▶ [Exercise instructions]: For the listing that follows, give again exactly the lines from the one with "Neko2020 a reimagining" to the one with "want. Don't forget", including both.
Source data START
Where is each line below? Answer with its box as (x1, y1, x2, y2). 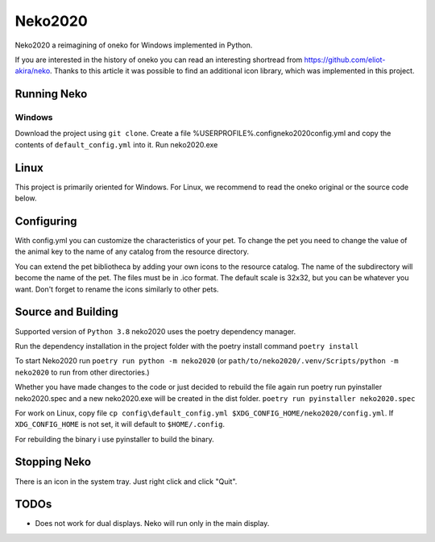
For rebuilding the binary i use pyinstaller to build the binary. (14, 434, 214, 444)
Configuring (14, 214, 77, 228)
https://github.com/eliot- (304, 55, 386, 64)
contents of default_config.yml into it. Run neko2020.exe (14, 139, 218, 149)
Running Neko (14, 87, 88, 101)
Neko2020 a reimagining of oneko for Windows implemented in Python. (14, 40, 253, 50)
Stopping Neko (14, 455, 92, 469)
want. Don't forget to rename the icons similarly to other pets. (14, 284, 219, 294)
Source data END
Source data START
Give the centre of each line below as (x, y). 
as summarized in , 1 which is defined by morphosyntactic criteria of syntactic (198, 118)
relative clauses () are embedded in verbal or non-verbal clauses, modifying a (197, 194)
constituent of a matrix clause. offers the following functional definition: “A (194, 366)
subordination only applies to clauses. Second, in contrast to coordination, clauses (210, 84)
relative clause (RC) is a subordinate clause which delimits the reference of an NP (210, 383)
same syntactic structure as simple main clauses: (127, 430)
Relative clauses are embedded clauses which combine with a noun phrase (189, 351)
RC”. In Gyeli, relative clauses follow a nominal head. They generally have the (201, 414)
Source data END
▶ [Answer to the problem]:
Neko2020 a reimagining of oneko for Windows implemented in Python. (14, 40, 253, 50)
Stopping Neko (14, 455, 92, 469)
want. Don't forget to rename the icons similarly to other pets. (14, 284, 219, 294)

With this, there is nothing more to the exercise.